Statues and Armor - Opal's Looks On the Runway

Not too long ago, the fashion club of Boston College hosted their annual fashion show. They featured Opal's Catharsis Makeup Artistry to end their runway with some couture inspired looks, and I was honored to partake in their event! Here's a look at the official photos from the show. 

on the runway: armor (white and gold)
costumes, hair, makeup and styling by cindy chen
photography by juha turalba

Wednesday, February 25, 2015

Snow Globes and Dying Colors: What I Did During Juno (The 2015 Blizzard)

This year’s winter in Boston has absolutely been brutal.

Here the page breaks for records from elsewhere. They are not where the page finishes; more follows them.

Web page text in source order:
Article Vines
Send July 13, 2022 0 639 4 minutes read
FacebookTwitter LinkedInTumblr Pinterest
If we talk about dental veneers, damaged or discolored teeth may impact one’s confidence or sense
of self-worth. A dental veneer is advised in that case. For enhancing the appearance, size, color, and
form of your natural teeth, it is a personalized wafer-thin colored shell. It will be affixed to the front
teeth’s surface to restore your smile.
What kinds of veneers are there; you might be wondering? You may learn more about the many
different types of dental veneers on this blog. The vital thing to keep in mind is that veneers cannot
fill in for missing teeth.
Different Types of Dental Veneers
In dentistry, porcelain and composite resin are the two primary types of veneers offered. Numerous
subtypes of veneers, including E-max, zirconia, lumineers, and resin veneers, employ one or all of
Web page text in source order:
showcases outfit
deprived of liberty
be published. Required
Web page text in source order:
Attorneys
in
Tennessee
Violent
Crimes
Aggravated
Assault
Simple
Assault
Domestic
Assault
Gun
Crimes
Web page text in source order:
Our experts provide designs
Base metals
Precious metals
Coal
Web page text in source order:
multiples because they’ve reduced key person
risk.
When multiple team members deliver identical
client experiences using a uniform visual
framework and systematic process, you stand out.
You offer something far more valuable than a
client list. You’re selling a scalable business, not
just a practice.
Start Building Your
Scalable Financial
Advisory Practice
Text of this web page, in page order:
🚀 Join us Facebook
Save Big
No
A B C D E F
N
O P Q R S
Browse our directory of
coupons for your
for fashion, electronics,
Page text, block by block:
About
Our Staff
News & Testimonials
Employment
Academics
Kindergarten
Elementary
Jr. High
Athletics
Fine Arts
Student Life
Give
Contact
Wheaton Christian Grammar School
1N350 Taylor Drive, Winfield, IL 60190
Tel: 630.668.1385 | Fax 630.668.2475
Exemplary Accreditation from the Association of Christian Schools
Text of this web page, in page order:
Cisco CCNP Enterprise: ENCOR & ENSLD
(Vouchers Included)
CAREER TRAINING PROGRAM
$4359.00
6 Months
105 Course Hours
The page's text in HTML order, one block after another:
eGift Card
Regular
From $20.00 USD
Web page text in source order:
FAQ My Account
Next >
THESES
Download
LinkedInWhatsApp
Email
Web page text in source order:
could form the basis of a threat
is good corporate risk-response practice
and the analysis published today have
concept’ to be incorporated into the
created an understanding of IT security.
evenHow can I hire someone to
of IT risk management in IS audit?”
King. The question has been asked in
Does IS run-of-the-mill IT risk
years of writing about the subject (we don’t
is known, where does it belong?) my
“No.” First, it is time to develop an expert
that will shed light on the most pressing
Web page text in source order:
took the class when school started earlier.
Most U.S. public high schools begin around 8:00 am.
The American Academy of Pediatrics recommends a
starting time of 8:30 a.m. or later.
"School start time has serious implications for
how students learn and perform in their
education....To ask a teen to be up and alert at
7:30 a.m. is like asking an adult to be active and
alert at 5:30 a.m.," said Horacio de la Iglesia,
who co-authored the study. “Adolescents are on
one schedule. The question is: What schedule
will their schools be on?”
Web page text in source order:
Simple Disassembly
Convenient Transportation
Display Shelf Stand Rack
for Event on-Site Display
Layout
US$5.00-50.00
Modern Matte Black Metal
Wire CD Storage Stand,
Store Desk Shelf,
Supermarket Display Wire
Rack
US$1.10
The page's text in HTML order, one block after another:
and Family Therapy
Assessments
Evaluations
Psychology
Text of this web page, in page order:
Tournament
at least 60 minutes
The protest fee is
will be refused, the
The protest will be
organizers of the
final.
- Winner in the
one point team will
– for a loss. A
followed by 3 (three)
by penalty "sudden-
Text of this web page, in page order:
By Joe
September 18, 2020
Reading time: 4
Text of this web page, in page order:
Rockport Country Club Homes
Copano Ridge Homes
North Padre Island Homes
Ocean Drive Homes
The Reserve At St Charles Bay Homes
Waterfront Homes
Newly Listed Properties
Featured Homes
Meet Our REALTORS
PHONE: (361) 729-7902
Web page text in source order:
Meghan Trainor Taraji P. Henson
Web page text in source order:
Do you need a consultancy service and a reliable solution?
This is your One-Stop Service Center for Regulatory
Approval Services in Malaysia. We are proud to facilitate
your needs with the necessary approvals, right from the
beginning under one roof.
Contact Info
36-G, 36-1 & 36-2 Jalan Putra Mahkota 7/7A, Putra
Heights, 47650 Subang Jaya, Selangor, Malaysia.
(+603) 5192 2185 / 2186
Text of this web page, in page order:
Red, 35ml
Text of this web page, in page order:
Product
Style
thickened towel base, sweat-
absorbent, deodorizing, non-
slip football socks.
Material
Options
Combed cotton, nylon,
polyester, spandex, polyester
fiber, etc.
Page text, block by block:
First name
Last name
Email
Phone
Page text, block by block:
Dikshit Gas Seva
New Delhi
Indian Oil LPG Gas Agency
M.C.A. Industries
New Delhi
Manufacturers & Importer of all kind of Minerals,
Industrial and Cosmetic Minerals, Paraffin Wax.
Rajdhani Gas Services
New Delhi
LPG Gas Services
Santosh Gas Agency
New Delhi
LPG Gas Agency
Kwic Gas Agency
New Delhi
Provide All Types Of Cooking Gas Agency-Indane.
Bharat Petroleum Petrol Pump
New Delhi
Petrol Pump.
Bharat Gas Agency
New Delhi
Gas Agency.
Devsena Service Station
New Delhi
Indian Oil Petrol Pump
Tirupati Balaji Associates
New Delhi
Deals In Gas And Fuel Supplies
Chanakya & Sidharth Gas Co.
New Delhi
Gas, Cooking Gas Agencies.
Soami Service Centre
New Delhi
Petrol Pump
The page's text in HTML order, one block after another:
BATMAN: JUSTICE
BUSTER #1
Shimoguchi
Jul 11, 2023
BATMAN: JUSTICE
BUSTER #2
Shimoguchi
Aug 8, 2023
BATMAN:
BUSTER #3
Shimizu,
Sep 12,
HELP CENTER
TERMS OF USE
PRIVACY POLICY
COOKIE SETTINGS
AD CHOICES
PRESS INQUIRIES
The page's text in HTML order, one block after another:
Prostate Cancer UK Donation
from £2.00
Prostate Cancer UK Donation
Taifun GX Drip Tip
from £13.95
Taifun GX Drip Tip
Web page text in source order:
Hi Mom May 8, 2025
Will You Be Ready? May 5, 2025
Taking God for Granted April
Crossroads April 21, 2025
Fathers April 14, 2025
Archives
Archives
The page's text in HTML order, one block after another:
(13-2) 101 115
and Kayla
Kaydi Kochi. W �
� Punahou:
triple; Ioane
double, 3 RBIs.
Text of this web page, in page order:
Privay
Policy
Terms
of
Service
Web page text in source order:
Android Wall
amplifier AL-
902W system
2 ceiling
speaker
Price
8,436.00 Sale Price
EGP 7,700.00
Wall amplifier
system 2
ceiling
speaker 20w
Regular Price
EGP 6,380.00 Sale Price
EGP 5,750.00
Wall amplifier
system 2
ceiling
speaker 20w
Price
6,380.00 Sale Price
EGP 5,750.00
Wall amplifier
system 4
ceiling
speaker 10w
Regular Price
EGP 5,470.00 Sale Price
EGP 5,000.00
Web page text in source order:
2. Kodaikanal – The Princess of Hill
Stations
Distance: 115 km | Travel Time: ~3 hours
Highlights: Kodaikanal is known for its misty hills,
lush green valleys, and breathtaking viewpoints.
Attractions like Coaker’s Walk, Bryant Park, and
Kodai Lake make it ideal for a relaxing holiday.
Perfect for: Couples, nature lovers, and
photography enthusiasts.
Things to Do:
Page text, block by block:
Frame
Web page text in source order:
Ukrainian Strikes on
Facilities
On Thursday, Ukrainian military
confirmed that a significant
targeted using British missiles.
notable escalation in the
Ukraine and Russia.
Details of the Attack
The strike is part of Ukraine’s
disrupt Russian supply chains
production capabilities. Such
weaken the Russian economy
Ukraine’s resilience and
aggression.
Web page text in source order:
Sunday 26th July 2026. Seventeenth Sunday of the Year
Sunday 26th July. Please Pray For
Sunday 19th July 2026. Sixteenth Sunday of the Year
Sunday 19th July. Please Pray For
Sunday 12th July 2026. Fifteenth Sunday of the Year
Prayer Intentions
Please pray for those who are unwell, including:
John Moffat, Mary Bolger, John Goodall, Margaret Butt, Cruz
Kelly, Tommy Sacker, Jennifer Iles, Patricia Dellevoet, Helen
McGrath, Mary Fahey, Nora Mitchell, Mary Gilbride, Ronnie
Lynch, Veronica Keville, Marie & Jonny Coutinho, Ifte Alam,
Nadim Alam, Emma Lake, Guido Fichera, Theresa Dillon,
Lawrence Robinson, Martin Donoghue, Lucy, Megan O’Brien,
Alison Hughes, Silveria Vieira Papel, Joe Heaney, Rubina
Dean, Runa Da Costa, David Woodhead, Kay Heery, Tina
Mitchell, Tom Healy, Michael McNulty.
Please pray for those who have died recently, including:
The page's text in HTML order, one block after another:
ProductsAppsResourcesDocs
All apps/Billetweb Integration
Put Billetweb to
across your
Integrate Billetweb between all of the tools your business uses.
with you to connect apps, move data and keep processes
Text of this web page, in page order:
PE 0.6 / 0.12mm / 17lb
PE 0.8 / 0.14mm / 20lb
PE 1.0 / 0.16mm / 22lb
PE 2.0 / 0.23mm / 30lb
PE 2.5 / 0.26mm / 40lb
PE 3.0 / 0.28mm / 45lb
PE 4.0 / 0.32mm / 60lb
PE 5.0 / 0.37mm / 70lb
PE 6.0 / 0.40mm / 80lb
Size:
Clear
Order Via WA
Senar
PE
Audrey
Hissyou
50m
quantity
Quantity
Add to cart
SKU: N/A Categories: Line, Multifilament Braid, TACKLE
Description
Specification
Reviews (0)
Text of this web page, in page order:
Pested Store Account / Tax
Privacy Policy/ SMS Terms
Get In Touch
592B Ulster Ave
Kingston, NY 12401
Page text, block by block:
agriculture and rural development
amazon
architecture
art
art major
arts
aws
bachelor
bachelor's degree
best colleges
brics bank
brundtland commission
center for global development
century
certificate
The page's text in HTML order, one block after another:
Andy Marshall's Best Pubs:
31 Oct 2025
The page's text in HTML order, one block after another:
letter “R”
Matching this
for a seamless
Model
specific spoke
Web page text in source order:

The glass on my window has been fully frosted over, so that when I stare through it, I feel like I’m stuck in a snow globe and someone keeps shaking the damn thing. That is why it keeps snowing. That is why we keep slipping on invisible ice. All because we are secretly trapped in a gigantic snow globe. Cue apocalyptic screams.

In light of this situation, I must say, blizzards are the perfect scenario for impromptu photoshoots. I was pleasantly surprised (and a little terrified) when Arlo contacted me right after Juno (the snowstorm) happened, telling me to “be ready for knee-deep snow.”


I wasn’t mentally prepared, and even more hesitant when we snuck behind someone’s house. But eventually we dug our way in (meaning he shoveled a pathway) and he brought me to this breathtaking place down a slope where the entire garden-courtyard—draping foliage, disheveled leafless trees, thorn vines—was covered in a perfect thick coat of white snow.

Beautiful. Still.

Then I realized, I couldn’t feel my toes.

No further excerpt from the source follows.